▶ **Stored data entries**
━━━━━━━━━━━━━━━━━━━━

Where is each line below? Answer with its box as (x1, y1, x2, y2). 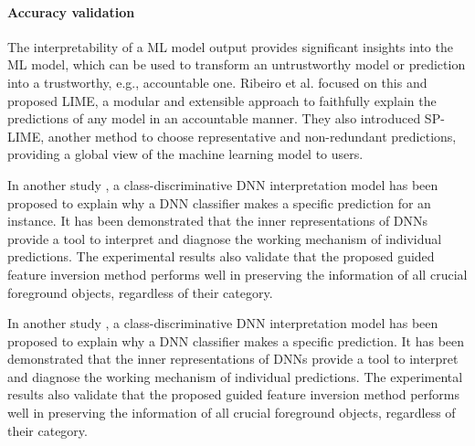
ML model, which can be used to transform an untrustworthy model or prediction (7, 55, 466, 74)
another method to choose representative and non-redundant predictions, (47, 126, 457, 145)
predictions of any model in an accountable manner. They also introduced (7, 109, 421, 128)
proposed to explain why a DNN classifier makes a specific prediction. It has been (7, 331, 465, 350)
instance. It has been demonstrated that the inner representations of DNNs (7, 211, 428, 230)
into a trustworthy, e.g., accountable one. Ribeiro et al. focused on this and (7, 72, 427, 91)
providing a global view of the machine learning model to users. (7, 144, 364, 164)
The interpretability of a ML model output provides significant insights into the (7, 37, 453, 56)
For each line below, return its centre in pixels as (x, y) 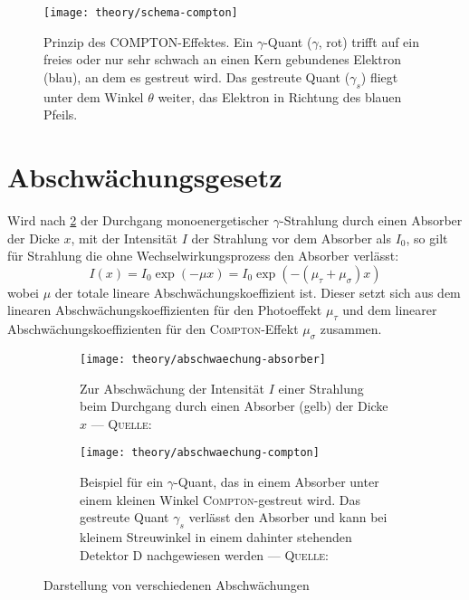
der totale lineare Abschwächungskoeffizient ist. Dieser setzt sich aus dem (258, 292)
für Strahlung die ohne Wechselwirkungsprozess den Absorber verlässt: (203, 256)
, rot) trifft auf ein (369, 41)
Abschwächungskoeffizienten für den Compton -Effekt (153, 329)
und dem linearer (390, 310)
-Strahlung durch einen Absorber (371, 219)
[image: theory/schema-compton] (141, 13)
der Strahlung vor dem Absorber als (292, 238)
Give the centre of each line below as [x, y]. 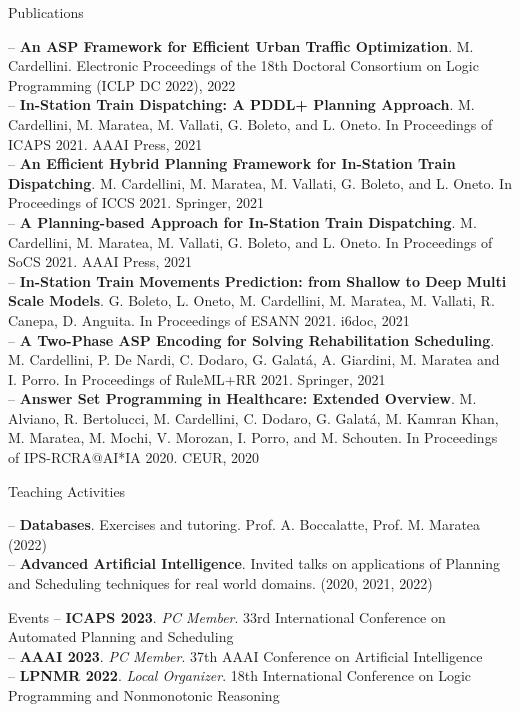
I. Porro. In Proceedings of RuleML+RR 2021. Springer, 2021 [197, 378]
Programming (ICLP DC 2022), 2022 [122, 84]
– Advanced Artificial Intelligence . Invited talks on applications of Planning [254, 563]
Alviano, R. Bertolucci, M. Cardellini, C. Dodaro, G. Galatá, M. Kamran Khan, [253, 417]
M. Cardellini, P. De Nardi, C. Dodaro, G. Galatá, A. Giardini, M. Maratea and [254, 359]
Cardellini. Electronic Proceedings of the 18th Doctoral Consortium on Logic [243, 65]
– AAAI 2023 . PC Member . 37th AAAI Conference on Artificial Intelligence [245, 655]
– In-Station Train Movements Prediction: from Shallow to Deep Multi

━━━━━━━━━━━━━━━━━━━━

▶ **Directions**
Would you quote, exactly and only, the lines from the one containing "Alviano, R. Bertolucci, M." to the end of the entries?

▶ **Problem solution**
Alviano, R. Bertolucci, M. Cardellini, C. Dodaro, G. Galatá, M. Kamran Khan, [253, 417]
M. Cardellini, P. De Nardi, C. Dodaro, G. Galatá, A. Giardini, M. Maratea and [254, 359]
Cardellini. Electronic Proceedings of the 18th Doctoral Consortium on Logic [243, 65]
– AAAI 2023 . PC Member . 37th AAAI Conference on Artificial Intelligence [245, 655]
– In-Station Train Movements Prediction: from Shallow to Deep Multi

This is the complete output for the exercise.